布団の中で、俺たちは向かい合う形で横になった。

腕枕なんかはハードルが高すぎるので、ただ隣で寄り添うだけだ。

それでも、同じ布団に入っているという事実だけで、変な汗をかきそうになる。

「……ふふっ」

凛が小さく笑って、布団の中で俺のパジャマの袖を軽く掴んできた。

「どうした?」

「朝陽くん……心臓の音、すごい聞こえる」

「……そりゃ、緊張するだろ。普通に。凛のベッドだし」

俺が少しむくれて答えると、凛は「ごめんね」と言いながら、少しだけ俺の方に身を寄せてきた。

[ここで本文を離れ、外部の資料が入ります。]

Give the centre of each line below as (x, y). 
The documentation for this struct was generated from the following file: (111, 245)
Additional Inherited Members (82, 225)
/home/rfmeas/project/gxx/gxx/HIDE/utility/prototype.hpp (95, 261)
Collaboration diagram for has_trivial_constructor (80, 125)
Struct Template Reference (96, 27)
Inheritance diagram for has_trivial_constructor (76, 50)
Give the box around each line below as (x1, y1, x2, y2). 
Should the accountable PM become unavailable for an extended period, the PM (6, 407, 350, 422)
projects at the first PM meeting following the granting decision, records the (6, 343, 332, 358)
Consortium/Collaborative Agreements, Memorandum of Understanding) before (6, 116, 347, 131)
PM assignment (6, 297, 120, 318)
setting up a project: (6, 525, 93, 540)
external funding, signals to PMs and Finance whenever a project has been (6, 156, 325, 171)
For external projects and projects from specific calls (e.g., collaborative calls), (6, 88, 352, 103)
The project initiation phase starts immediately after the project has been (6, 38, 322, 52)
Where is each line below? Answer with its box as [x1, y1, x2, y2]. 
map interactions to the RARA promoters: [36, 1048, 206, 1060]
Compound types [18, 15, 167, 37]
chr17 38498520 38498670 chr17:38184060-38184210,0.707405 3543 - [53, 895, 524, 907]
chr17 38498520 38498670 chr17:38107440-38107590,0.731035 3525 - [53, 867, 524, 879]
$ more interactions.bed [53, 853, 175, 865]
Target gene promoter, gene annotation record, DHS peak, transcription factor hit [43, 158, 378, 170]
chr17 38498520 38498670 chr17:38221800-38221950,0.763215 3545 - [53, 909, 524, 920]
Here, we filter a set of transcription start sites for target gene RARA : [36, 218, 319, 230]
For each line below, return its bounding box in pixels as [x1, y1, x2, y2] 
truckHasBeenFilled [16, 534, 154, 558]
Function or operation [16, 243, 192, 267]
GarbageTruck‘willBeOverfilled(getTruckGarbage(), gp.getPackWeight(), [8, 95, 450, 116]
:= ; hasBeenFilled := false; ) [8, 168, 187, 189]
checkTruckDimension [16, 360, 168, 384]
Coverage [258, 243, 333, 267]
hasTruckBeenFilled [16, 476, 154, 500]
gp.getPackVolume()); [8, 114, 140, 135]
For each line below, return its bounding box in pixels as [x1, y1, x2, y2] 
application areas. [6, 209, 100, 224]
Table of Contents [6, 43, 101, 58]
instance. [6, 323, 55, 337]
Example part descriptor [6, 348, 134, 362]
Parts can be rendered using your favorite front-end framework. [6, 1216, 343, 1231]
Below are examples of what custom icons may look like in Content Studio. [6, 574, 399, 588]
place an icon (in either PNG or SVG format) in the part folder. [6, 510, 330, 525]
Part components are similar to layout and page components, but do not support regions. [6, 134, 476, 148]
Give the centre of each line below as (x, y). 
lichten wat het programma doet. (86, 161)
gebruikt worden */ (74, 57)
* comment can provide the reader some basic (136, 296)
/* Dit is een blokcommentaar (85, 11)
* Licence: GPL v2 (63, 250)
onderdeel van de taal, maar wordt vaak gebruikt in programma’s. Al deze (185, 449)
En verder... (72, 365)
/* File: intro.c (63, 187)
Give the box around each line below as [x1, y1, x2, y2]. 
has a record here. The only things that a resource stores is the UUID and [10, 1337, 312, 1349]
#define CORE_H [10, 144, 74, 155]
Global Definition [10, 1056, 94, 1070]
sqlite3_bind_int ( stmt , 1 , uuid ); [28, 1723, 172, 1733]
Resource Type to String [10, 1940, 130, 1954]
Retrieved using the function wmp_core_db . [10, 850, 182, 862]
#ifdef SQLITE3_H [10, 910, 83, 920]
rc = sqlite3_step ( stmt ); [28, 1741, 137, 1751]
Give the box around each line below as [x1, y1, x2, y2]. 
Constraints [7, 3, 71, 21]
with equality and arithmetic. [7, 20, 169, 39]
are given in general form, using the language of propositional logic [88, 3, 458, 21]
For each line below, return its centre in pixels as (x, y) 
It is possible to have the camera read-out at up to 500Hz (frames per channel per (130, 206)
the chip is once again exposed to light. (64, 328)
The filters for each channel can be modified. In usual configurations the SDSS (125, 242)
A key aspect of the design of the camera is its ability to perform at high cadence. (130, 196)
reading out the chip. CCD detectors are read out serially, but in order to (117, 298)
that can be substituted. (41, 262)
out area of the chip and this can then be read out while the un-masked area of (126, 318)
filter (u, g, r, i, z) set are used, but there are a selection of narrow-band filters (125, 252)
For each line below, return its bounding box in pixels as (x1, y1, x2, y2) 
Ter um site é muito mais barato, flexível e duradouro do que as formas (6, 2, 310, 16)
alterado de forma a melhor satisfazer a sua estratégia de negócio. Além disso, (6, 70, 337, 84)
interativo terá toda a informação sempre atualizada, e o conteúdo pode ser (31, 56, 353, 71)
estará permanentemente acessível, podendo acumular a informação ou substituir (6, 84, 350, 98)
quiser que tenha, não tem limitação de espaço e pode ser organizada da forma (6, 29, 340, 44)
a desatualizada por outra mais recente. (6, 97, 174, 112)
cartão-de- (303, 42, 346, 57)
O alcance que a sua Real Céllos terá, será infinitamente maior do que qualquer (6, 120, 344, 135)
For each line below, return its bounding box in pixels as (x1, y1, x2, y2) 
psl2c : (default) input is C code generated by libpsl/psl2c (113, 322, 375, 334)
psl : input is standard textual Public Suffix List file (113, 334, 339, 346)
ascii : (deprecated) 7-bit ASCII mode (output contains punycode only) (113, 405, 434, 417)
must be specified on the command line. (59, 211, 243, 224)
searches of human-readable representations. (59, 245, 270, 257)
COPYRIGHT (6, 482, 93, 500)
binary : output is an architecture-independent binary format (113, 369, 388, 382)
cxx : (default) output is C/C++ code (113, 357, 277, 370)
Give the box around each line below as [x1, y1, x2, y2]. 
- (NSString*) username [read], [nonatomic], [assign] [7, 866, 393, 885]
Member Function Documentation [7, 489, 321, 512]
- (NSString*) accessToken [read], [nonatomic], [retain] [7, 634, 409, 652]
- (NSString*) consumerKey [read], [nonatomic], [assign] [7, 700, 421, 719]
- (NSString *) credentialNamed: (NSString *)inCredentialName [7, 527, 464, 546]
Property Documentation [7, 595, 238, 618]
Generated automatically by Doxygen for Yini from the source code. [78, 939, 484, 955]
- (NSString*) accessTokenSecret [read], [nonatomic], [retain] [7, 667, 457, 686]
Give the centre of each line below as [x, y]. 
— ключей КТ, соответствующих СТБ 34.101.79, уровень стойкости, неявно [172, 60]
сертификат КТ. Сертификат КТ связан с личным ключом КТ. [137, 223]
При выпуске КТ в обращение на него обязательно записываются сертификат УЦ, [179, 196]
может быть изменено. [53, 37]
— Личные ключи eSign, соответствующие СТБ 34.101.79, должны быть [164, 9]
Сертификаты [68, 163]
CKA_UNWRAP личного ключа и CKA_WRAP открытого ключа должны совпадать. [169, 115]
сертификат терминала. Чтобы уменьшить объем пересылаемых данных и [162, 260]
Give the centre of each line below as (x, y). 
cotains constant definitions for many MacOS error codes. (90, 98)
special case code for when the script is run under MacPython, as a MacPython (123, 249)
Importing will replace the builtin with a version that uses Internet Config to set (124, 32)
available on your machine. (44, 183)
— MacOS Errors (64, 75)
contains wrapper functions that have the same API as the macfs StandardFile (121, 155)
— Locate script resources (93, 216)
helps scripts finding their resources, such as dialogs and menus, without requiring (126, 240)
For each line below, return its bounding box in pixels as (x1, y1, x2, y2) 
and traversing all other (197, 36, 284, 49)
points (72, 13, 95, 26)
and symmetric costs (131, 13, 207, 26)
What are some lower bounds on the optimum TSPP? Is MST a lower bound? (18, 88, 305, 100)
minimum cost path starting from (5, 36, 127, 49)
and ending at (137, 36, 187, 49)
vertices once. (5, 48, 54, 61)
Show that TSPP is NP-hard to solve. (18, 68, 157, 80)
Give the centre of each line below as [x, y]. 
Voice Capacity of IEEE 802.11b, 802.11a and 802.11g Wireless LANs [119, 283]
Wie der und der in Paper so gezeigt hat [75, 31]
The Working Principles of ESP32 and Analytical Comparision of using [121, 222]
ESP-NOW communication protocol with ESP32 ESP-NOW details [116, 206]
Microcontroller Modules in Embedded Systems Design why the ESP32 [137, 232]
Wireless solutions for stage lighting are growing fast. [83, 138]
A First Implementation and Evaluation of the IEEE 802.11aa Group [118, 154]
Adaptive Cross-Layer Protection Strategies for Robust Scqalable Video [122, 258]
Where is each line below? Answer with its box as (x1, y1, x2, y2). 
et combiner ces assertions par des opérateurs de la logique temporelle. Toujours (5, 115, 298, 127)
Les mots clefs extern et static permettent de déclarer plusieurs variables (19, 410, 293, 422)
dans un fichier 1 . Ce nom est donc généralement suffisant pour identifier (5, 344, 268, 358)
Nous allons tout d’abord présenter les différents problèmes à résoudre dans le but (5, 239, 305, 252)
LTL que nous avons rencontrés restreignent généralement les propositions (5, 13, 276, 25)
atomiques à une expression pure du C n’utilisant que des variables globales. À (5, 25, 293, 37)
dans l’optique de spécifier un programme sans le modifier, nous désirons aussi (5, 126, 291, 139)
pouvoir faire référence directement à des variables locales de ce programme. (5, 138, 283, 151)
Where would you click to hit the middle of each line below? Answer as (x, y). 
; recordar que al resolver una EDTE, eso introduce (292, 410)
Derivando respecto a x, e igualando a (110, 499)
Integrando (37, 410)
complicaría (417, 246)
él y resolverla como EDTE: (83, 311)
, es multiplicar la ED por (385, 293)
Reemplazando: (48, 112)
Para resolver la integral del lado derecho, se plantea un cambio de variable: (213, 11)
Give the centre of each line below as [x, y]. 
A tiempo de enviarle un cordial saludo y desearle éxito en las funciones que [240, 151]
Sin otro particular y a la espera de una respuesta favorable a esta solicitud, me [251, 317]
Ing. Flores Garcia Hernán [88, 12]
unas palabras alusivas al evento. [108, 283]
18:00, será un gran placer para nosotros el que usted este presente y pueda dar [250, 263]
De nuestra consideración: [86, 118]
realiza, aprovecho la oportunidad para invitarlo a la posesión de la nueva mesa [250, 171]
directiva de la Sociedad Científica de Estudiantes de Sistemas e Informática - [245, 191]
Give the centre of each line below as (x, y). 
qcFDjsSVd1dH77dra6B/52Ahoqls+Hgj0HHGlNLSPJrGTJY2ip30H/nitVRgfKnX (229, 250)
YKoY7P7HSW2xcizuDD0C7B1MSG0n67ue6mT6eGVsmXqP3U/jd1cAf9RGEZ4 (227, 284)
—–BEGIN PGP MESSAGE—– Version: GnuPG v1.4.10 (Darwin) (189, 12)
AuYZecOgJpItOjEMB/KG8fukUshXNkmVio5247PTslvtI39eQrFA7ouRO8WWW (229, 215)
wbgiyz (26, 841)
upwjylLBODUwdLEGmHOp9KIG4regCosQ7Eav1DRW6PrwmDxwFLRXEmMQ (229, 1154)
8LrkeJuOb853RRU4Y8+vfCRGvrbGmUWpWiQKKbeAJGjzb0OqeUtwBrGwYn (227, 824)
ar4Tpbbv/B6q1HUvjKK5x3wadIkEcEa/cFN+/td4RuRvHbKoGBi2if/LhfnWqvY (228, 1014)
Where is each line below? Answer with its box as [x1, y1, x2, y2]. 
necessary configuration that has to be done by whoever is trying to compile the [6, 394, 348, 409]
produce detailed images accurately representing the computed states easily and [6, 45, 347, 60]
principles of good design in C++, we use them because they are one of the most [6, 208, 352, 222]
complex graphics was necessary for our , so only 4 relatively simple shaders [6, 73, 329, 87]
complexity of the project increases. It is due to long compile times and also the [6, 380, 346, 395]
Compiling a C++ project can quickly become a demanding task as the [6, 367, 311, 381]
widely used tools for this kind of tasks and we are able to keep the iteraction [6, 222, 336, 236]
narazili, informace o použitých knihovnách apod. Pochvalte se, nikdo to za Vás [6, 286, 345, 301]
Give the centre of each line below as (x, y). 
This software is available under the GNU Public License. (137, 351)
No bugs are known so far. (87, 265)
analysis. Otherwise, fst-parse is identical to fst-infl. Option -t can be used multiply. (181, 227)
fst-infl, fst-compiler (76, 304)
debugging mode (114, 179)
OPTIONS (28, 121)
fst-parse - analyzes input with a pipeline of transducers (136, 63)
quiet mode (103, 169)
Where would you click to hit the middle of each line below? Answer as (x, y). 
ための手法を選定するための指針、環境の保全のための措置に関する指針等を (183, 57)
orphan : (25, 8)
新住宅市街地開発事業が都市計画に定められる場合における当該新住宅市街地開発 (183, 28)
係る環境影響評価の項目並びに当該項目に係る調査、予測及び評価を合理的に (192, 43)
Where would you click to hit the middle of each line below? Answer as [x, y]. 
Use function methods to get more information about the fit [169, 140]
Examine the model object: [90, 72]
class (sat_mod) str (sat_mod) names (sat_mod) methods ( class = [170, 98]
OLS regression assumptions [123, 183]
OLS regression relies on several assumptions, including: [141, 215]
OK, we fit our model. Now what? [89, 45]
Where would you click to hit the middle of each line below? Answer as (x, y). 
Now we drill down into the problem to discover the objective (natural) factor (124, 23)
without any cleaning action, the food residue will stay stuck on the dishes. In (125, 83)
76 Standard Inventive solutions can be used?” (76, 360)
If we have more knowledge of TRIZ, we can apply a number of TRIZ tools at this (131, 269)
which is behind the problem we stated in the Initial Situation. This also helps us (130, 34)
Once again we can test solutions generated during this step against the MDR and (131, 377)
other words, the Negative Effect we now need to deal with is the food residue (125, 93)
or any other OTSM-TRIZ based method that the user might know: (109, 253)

「でも……すごく安心する。朝陽くんが隣にいてくれるって、こんなにあったかいんだね」

「……」

「あのね。告白してくれる少し前から、朝陽くん、すごく積極的に触れてくれるようになって……私、それがすごく嬉しかった」

凛が、思い出すように静かに語り始める。

「告白の時も、『おいで』って腕を広げてくれたし……今日も、外でずっと手を繋いで歩いてくれたでしょ。それがすごく嬉しくて」

「ああ……」

俺は少し照れくさくなりながらも、自分の正直な気持ちを打ち明けた。

「……本当は今まで、『サポーター』っていう立場でずっと我慢してたからさ。……付き合うことになって、少しタガが外れかけてるのかもしれない」

「タガが、外れかけてる?」

「うん。恋人になったんだし、もっと恋人っぽいことしてもいいんだって思ったら……少しずつでも、そういうことしていきたいなって思って。それで、自然と手が出ちゃってたというか」

俺の言葉に、凛はパァッと表情を明るくして、嬉しそうに目を細めた。

「うん……。だから、もっと触ってくれていいんだよ?」

上目遣いで、少しだけ恥ずかしそうに、でも真っ直ぐにそう告げられた。

俺は一瞬息が詰まりそうになったけれど、照れ隠しに小さく息を吐いてから、ゆっくりと手を伸ばした。

そして、彼女の頭を優しく撫でる。

子供を寝かしつけるみたいに、ゆっくりと、一定のリズムで。

「……気持ちいい。なんだか、すぐ眠くなっちゃいそう……」

「いいよ、ゆっくり寝な。今日はいっぱい歩いて疲れただろ」

「うん……。朝陽くん、今日は本当にありがとう……」

頭を撫でる手の動きに合わせて、凛のまぶたが少しずつ重そうに下がっていく。

やがて、短く言葉を交わす間隔が長くなり、スースーと規則正しい寝息が聞こえ始めた。

(……寝たか)

俺は緊張で少し固まっていた体の力を抜き、隣で眠る彼女の顔を静かに見つめた。

穏やかで、幸せそうな寝顔だった。

少しだけ前髪を直してやり、俺は音を立てないようにゆっくりと布団から抜け出す。

「……おやすみ、凛」

誰にも聞こえないくらい小さな声で呟き、俺は静かにドアを閉めて自分の部屋へと帰った。

少しだけ冷たくなった秋の夜風が、火照った顔に心地よかった。